La Cour fédérale de l'Oklahoma a débouté la RIAA dans une affaire qui l'opposait à Amanda Foster et sa maman Debbie. Le lobby de l'industrie musicale les accusait de télécharger des chansons illégalement mais le tribunal a jugé les preuves insatisfaisantes et condamne la RIAA a dédommager les défendresses.

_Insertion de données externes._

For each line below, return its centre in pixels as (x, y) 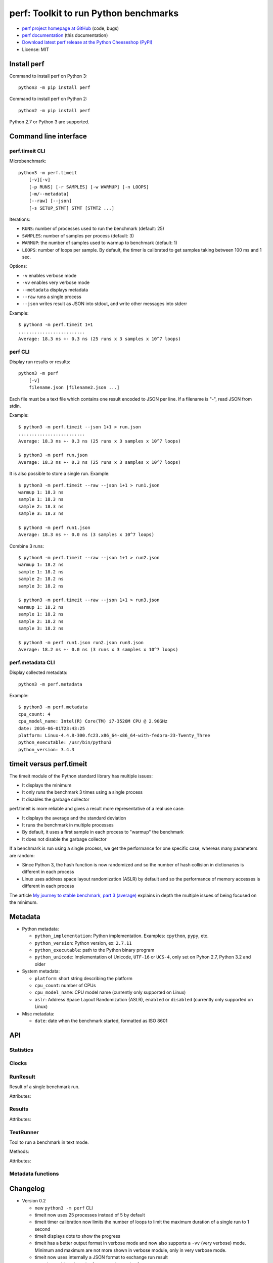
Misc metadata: (38, 1013)
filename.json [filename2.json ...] (74, 387)
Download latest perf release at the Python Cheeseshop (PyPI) (87, 42)
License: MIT (35, 49)
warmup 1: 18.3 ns (41, 492)
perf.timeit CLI (27, 151)
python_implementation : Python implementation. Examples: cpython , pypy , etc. (122, 936)
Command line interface (48, 136)

C’est une pratique indigne du monde artistique et qui comme seul résultat a provoqué un véritable divorce entre les maisons de disques et une partie de leur public. Depuis 2004, l’Association américaine de l’industrie du disque (RIAA) a déposé plus de 10.000 plaintes sur les bureaux des juges américains, par paquets de plusieurs centaines de plaintes par mois. La plupart des affaires ont été réglées sous seing privé par le bénéfice d’une stratégie simple et redoutable, que d’aucun appellerait « chantage ». Si l’internaute accusé par la RIAA choisi de se défendre devant les tribunaux, il est averti que les frais judiciaires lui coûteront plus cher que le chèque de conciliation amiable. Même si elle se croit innocente, la personne accusée préfère payer et éviter l’épreuve d’un procès dont l’issue est toujours incertaine.

Toutefois certains se sont tout de même rebellés et ont souhaité porter la procédure jusqu’au bout. C’est le cas de Debbie Foster et de sa fille Amanda. Elles ont été accusées par la RIAA en novembre 2004 d’avoir téléchargé illégalement des chansons sur les réseaux P2P. Pendant la procédure, la famille Foster a contesté la validité des preuves apportées par l’Association, et le tribunal leur a donné raison. La RIAA a retiré sa plainte mais Debbie et Amanda Foster ont contre-attaqué en procédure abusive. Le tribunal fédéral a jugé jeudi que les deux femmes étaient les parties gagnantes du procès, et a condamné la RIAA à payer des dommages et intérêts et les frais de justice des deux défendresses devenues plaignantes.

L’affaire pourrait convaincre d’autres internautes accusés par la RIAA de ne pas signer d’accord amiable avec le lobby mais d’aller eux aussi jusqu’au bout de la procédure. C’est le cas notamment de Panti Santangelo, une mère de cinq enfants de New York, qui a elle aussi décidé de plaider son innocence aussi loin qu’elle le pourra.

La décision du tribunal américain montre en tout cas une nouvelle fois l’extrême faiblesse des preuves apportées en matière d’infraction au droit d’auteur sur les réseaux P2P. Avec l’instauration en France d’un système contraventionnel automatisé, dont les preuves à apporter sont définies par décret, il sera beaucoup plus difficile de se défendre pour l’internaute accusé à tort. C’est là un point essentiel des droits de la défense sur lequel devra se prononcer le Conseil constitutionnel dans son examen de la loi DADVSI.